MATERIAL FOR THE TASK START

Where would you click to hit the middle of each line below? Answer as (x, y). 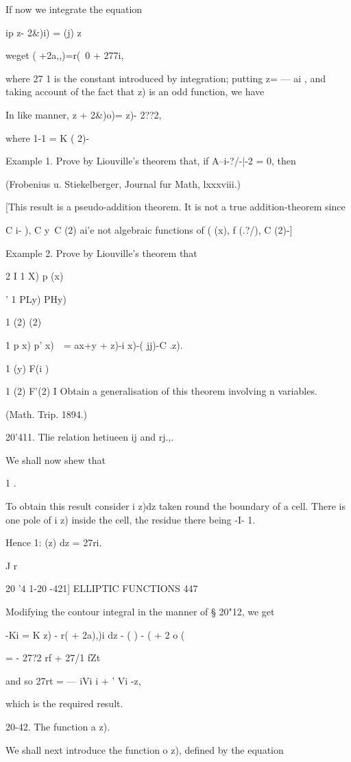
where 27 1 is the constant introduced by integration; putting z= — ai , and (166, 78)
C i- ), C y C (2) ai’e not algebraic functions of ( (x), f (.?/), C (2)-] (149, 229)
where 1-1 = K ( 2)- (48, 137)
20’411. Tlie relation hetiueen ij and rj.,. (90, 437)
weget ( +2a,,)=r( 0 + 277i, (65, 55)
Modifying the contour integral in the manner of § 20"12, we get (140, 612)
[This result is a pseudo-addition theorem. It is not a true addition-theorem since (175, 207)
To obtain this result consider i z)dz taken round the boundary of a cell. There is (175, 506)
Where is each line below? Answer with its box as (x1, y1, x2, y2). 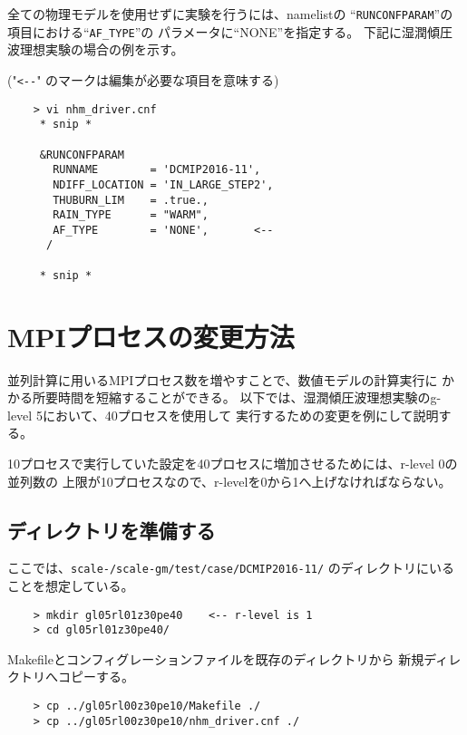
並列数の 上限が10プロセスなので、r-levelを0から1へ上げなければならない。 (7, 471, 452, 490)
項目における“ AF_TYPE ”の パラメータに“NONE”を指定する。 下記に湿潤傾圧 (7, 22, 452, 41)
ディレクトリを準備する (7, 516, 216, 544)
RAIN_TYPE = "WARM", (53, 208, 209, 222)
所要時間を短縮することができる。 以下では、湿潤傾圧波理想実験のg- (32, 388, 442, 407)
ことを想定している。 (7, 575, 134, 595)
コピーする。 (57, 667, 134, 686)
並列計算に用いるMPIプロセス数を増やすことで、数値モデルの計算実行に (7, 370, 438, 389)
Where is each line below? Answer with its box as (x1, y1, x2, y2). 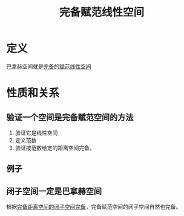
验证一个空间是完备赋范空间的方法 (6, 112, 134, 122)
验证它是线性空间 (15, 129, 58, 136)
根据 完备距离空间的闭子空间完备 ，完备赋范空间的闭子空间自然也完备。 (6, 203, 182, 211)
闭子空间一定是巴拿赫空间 (6, 186, 102, 196)
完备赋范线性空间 (59, 5, 144, 19)
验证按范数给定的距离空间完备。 (15, 144, 95, 151)
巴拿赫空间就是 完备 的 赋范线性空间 (6, 63, 91, 70)
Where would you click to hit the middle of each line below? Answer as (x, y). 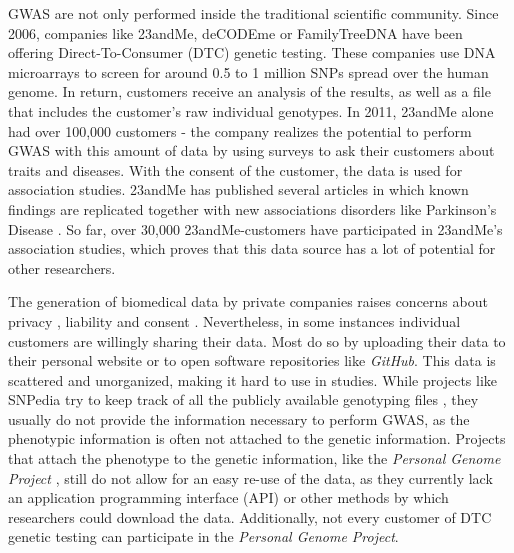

MATERIAL FOR THE TASK END

> **TASK STATEMENT**
Write out every line of the data that holds the word "result".

> **RESPONSE TO THIS EXERCISE**
[This result is a pseudo-addition theorem. It is not a true addition-theorem since (175, 207)
To obtain this result consider i z)dz taken round the boundary of a cell. There is (175, 506)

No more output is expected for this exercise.